-- RECORD EXTRACTS --
........
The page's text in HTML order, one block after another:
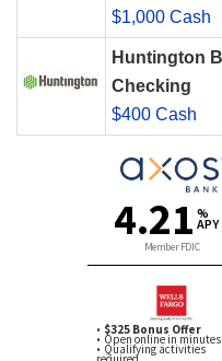
$1,000 Cash
Huntington
Checking
$400 Cash
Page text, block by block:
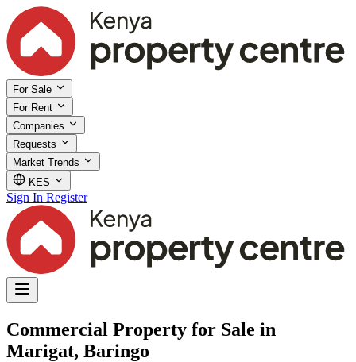
For Sale
For Rent
Companies
Requests
Market Trends
KES
Sign In Register
Commercial Property for Sale in
Marigat, Baringo
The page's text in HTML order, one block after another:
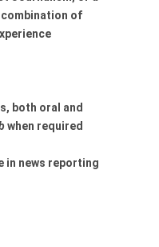
of
both oral and
when required
in news reporting
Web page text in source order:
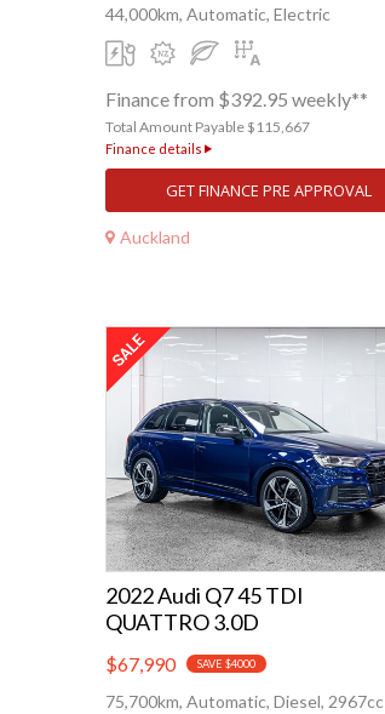
44,000km, Automatic, Electric
Finance from $392.95 weekly**
Total Amount Payable $115,667
Finance details
GET FINANCE PRE APPROVAL
Auckland
2022 Audi Q7 45 TDI
QUATTRO 3.0D
$67,990 SAVE $4000
75,700km, Automatic, Diesel, 2967cc
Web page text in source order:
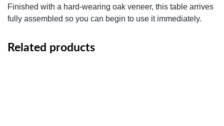
Finished with a hard-wearing oak veneer, this table arrives
fully assembled so you can begin to use it immediately.
Related products
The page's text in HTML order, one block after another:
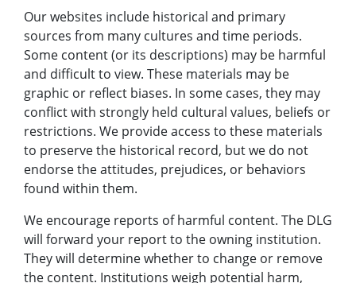
Our websites include historical and primary
sources from many cultures and time periods.
Some content (or its descriptions) may be harmful
and difficult to view. These materials may be
graphic or reflect biases. In some cases, they may
conflict with strongly held cultural values, beliefs or
restrictions. We provide access to these materials
to preserve the historical record, but we do not
endorse the attitudes, prejudices, or behaviors
found within them.
We encourage reports of harmful content. The DLG
will forward your report to the owning institution.
They will determine whether to change or remove
the content. Institutions weigh potential harm,
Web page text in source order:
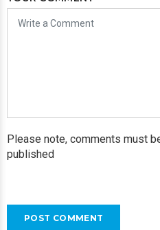
Please note, comments must
published
POST COMMENT
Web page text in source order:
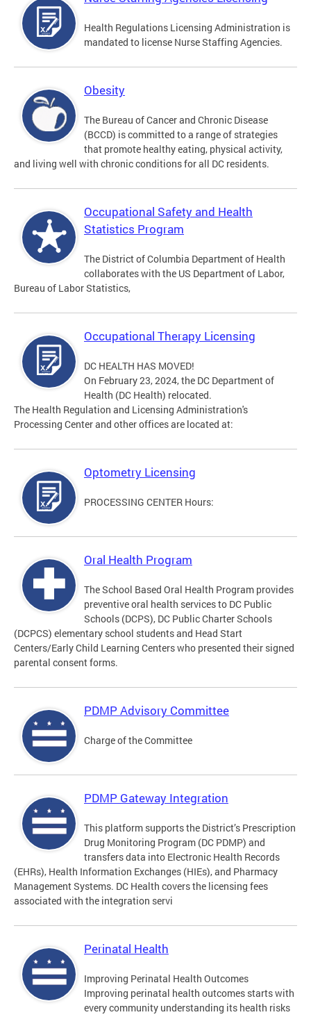
Health Regulations Licensing Administration is
mandated to license Nurse Staffing Agencies.
Obesity
The Bureau of Cancer and Chronic Disease
(BCCD) is committed to a range of strategies
that promote healthy eating, physical activity,
and living well with chronic conditions for all DC residents.
Occupational Safety and Health
Statistics Program
The District of Columbia Department of Health
collaborates with the US Department of Labor,
Bureau of Labor Statistics,
Occupational Therapy Licensing
DC HEALTH HAS MOVED!
On February 23, 2024, the DC Department of
Health (DC Health) relocated.
The Health Regulation and Licensing Administration's
Processing Center and other offices are located at:
Optometry Licensing
PROCESSING CENTER Hours:
Oral Health Program
The School Based Oral Health Program provides
preventive oral health services to DC Public
Schools (DCPS), DC Public Charter Schools
(DCPCS) elementary school students and Head Start
Centers/Early Child Learning Centers who presented their signed
parental consent forms.
PDMP Advisory Committee
Charge of the Committee
PDMP Gateway Integration
This platform supports the District’s Prescription
Drug Monitoring Program (DC PDMP) and
transfers data into Electronic Health Records
(EHRs), Health Information Exchanges (HIEs), and Pharmacy
Management Systems. DC Health covers the licensing fees
associated with the integration servi
Perinatal Health
Improving Perinatal Health Outcomes
Improving perinatal health outcomes starts with
every community understanding its health risks
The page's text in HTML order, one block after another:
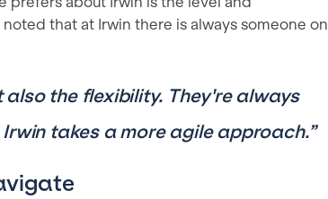
that at Irwin there is always someone on
also the flexibility. They're always
takes a more agile approach.”
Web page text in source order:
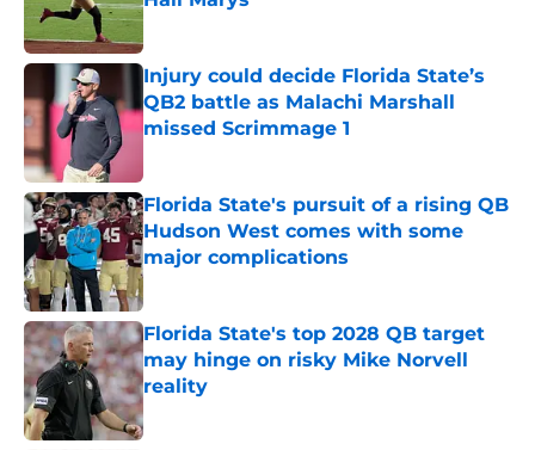
Published by on Invalid Date
Injury could decide Florida State’s
QB2 battle as Malachi Marshall
missed Scrimmage 1
Florida State's pursuit of a rising QB
Hudson West comes with some
major complications
Published by on Invalid Date
Florida State's top 2028 QB target
may hinge on risky Mike Norvell
reality
Published by on Invalid Date
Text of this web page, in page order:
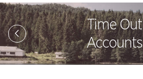
will
be
opened
in
new
tab)
Time Out
Accounts
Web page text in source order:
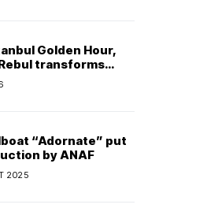
Golden Hour,
transforms
into a complete
“Adornate” put
by ANAF
2025
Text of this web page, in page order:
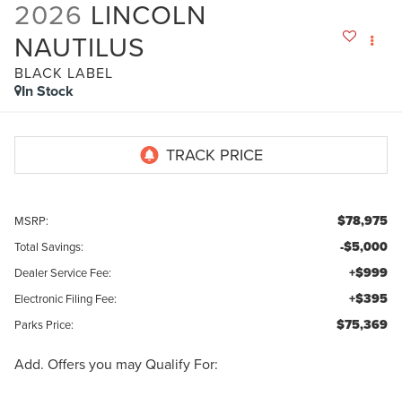
2026 LINCOLN
NAUTILUS
BLACK LABEL
In Stock
MSRP: $78,975
Total Savings: -$5,000
Dealer Service Fee: +$999
Electronic Filing Fee: +$395
Parks Price: $75,369
Add. Offers you may Qualify For:
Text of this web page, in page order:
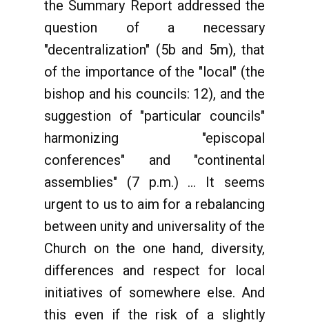
the Summary Report addressed the
question of a necessary
"decentralization" (5b and 5m), that
of the importance of the "local" (the
bishop and his councils: 12), and the
suggestion of "particular councils"
harmonizing "episcopal
conferences" and "continental
assemblies" (7 p.m.) ... It seems
urgent to us to aim for a rebalancing
between unity and universality of the
Church on the one hand, diversity,
differences and respect for local
initiatives of somewhere else. And
this even if the risk of a slightly
........
-- PROBLEM DESCRIPTION --
Would you reproduce the listing above in full and exactly, without its pictures?

-- EXERCISE RESULT --
The page's text in HTML order, one block after another:
$1,000 Cash
Huntington
Checking
$400 Cash
Page text, block by block:
For Sale
For Rent
Companies
Requests
Market Trends
KES
Sign In Register
Commercial Property for Sale in
Marigat, Baringo
The page's text in HTML order, one block after another:
of
both oral and
when required
in news reporting
Web page text in source order:
44,000km, Automatic, Electric
Finance from $392.95 weekly**
Total Amount Payable $115,667
Finance details
GET FINANCE PRE APPROVAL
Auckland
2022 Audi Q7 45 TDI
QUATTRO 3.0D
$67,990 SAVE $4000
75,700km, Automatic, Diesel, 2967cc
Web page text in source order:
Finished with a hard-wearing oak veneer, this table arrives
fully assembled so you can begin to use it immediately.
Related products
The page's text in HTML order, one block after another:
Our websites include historical and primary
sources from many cultures and time periods.
Some content (or its descriptions) may be harmful
and difficult to view. These materials may be
graphic or reflect biases. In some cases, they may
conflict with strongly held cultural values, beliefs or
restrictions. We provide access to these materials
to preserve the historical record, but we do not
endorse the attitudes, prejudices, or behaviors
found within them.
We encourage reports of harmful content. The DLG
will forward your report to the owning institution.
They will determine whether to change or remove
the content. Institutions weigh potential harm,
Web page text in source order:
Please note, comments must
published
POST COMMENT
Web page text in source order:
Health Regulations Licensing Administration is
mandated to license Nurse Staffing Agencies.
Obesity
The Bureau of Cancer and Chronic Disease
(BCCD) is committed to a range of strategies
that promote healthy eating, physical activity,
and living well with chronic conditions for all DC residents.
Occupational Safety and Health
Statistics Program
The District of Columbia Department of Health
collaborates with the US Department of Labor,
Bureau of Labor Statistics,
Occupational Therapy Licensing
DC HEALTH HAS MOVED!
On February 23, 2024, the DC Department of
Health (DC Health) relocated.
The Health Regulation and Licensing Administration's
Processing Center and other offices are located at:
Optometry Licensing
PROCESSING CENTER Hours:
Oral Health Program
The School Based Oral Health Program provides
preventive oral health services to DC Public
Schools (DCPS), DC Public Charter Schools
(DCPCS) elementary school students and Head Start
Centers/Early Child Learning Centers who presented their signed
parental consent forms.
PDMP Advisory Committee
Charge of the Committee
PDMP Gateway Integration
This platform supports the District’s Prescription
Drug Monitoring Program (DC PDMP) and
transfers data into Electronic Health Records
(EHRs), Health Information Exchanges (HIEs), and Pharmacy
Management Systems. DC Health covers the licensing fees
associated with the integration servi
Perinatal Health
Improving Perinatal Health Outcomes
Improving perinatal health outcomes starts with
every community understanding its health risks
The page's text in HTML order, one block after another:
that at Irwin there is always someone on
also the flexibility. They're always
takes a more agile approach.”
Web page text in source order:
Published by on Invalid Date
Injury could decide Florida State’s
QB2 battle as Malachi Marshall
missed Scrimmage 1
Florida State's pursuit of a rising QB
Hudson West comes with some
major complications
Published by on Invalid Date
Florida State's top 2028 QB target
may hinge on risky Mike Norvell
reality
Published by on Invalid Date
Text of this web page, in page order:
will
be
opened
in
new
tab)
Time Out
Accounts
Web page text in source order:
Golden Hour,
transforms
into a complete
“Adornate” put
by ANAF
2025
Text of this web page, in page order:
2026 LINCOLN
NAUTILUS
BLACK LABEL
In Stock
MSRP: $78,975
Total Savings: -$5,000
Dealer Service Fee: +$999
Electronic Filing Fee: +$395
Parks Price: $75,369
Add. Offers you may Qualify For:
Text of this web page, in page order:
the Summary Report addressed the
question of a necessary
"decentralization" (5b and 5m), that
of the importance of the "local" (the
bishop and his councils: 12), and the
suggestion of "particular councils"
harmonizing "episcopal
conferences" and "continental
assemblies" (7 p.m.) ... It seems
urgent to us to aim for a rebalancing
between unity and universality of the
Church on the one hand, diversity,
differences and respect for local
initiatives of somewhere else. And
this even if the risk of a slightly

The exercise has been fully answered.